The Indian Fintech industry ecosystem sees a wide range of subsegments, including Payments, Lending, Wealth Technology (WealthTech), Personal Finance Management, Insurance Technology (InsurTech), Regulation Technology (RegTech), etc. As of October 2021, Indias Unified Payments Interface (UPI) has seen participation of 261 banks and has recorded 4.21 Bn monthly transactions worth over $100 Bn in October21.

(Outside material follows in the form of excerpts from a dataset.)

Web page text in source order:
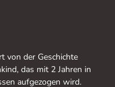
von der Geschichte
das mit 2 Jahren in
aufgezogen wird.
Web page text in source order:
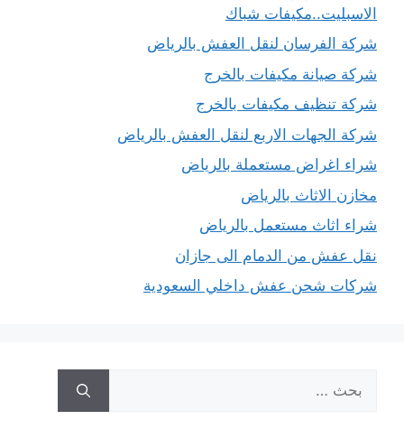
الاسبليت..مكيفات شباك
شركة الفرسان لنقل العفش بالرياض
شركة صيانة مكيفات بالخرج
شركة تنظيف مكيفات بالخرج
شركة الجهات الاربع لنقل العفش بالرياض
شراء اغراض مستعملة بالرياض
مخازن الاثاث بالرياض
شراء اثاث مستعمل بالرياض
نقل عفش من الدمام الى جازان
شركات شحن عفش داخلي السعودية
عن:
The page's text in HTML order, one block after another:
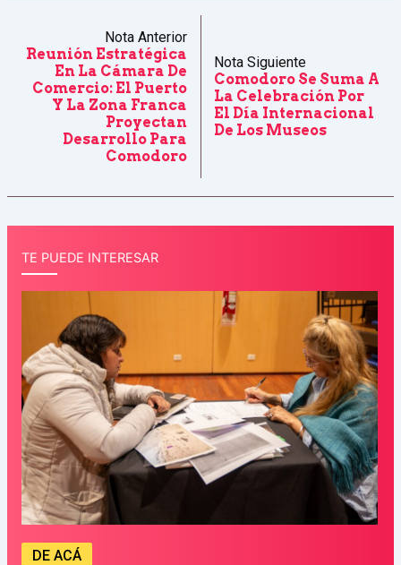
Nota Anterior
Reunión Estratégica
En La Cámara De
Comercio: El Puerto
Y La Zona Franca
Proyectan
Desarrollo Para
Comodoro
Nota Siguiente
Comodoro Se Suma A
La Celebración Por
El Día Internacional
De Los Museos
TE PUEDE INTERESAR
DE ACÁ
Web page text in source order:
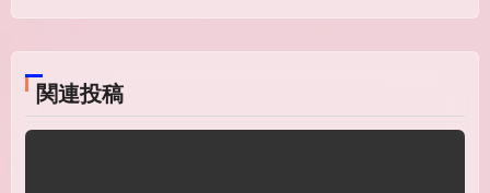
ビ
ゲ
ー
関連投稿
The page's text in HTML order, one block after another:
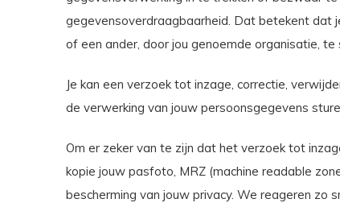
gegevensoverdraagbaarheid. Dat betekent dat
of een ander, door jou genoemde organisatie, te
Je kan een verzoek tot inzage, correctie,
de verwerking van jouw persoonsgegevens
Om er zeker van te zijn dat het verzoek tot
kopie jouw pasfoto, MRZ (machine readable
bescherming van jouw privacy. We reageren zo
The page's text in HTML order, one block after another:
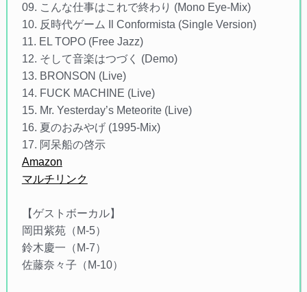
09. こんな仕事はこれで終わり (Mono Eye-Mix)
10. 反時代ゲーム Il Conformista (Single Version)
11. EL TOPO (Free Jazz)
12. そして音楽はつづく (Demo)
13. BRONSON (Live)
14. FUCK MACHINE (Live)
15. Mr. Yesterday’s Meteorite (Live)
16. 夏のおみやげ (1995-Mix)
17. 阿呆船の啓示
Amazon
マルチリンク
【ゲストボーカル】
岡田紫苑（M-5）
鈴木慶一（M-7）
佐藤奈々子（M-10）
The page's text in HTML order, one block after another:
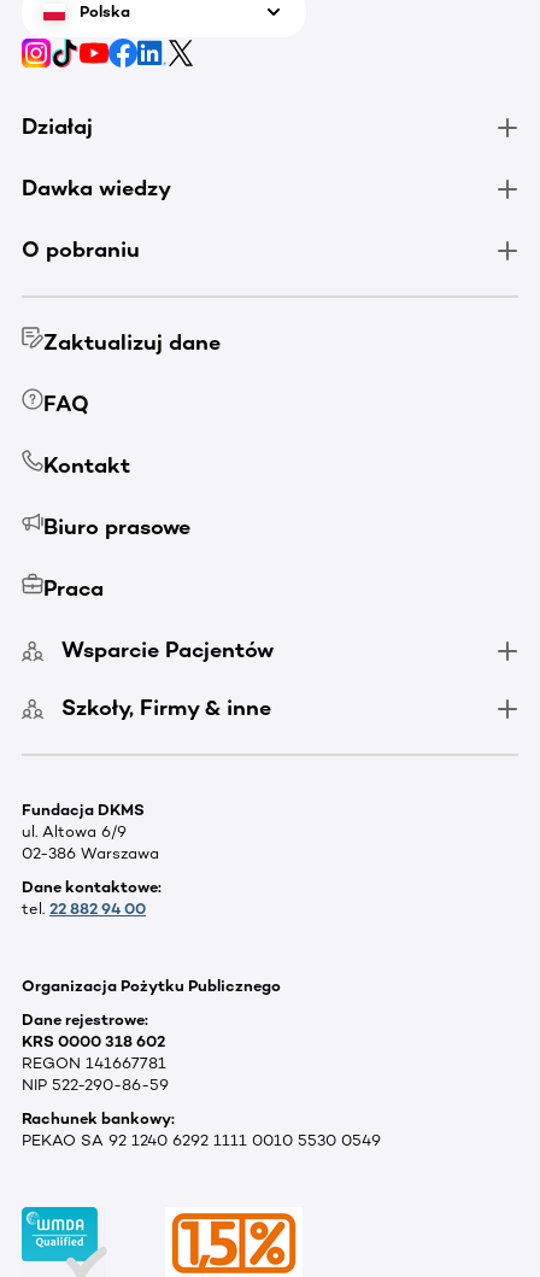
Polska
Działaj
Dawka wiedzy
O pobraniu
Zaktualizuj dane
FAQ
Kontakt
Biuro prasowe
Praca
Wsparcie Pacjentów
Szkoły, Firmy & inne
Fundacja DKMS
ul. Altowa 6/9
02-386 Warszawa
Dane kontaktowe:
tel. 22 882 94 00
Organizacja Pożytku Publicznego
Dane rejestrowe:
KRS 0000 318 602
REGON 141667781
NIP 522-290-86-59
Rachunek bankowy:
PEKAO SA 92 1240 6292 1111 0010 5530 0549

Challenges for FinTech industry in India

Despite of perks and advantages of financial technology advancements still it is undergoing with some challenges which is a matter of concern for our Fintech Companies. With no doubt Fintech has helped improve the products and services offered by traditional financial services. But a central issue of the industry is the hidden risk of breach of cybersecurity. This mainly includes:

  • Data breeches

  • Malware risk

  • Third party security risk

  • Cloud based security threats

  • Digital identity risk

Some general challenges faced by Fintech industries are:- Government regulations

Lack of trust

Low transparency

Due to certain customer bad experience Due to customers habits

Increased risk of job cuts Large cost

Dependency on technology


Through this paper we found the history and urrent scenario of Fintech development in India and globally too. And we can clearly see what all benefits and advantages we customers can avail through the development of technology and depending on technology is a no more a barrier. We have shortage to time as we have burden of our work load and if we can save our time by just sitting at one place and by just using some applications through smart devices, it is like a gift from god. Having right information and knowledge about these applications can make our country fully digitally and advanced too. India has become the highest country in the world who is giving great contribution with context to Fintech. And this had become possible by keeping customers security concern in mind by keeping our data secured through other technology i.e. cryptography, crytocurrency and blockchain. These words might be fancy but their use is great. People need to build their knowledge about this concept so that they can keep their faith and can handle their financial matters safe, secured and easily accessible.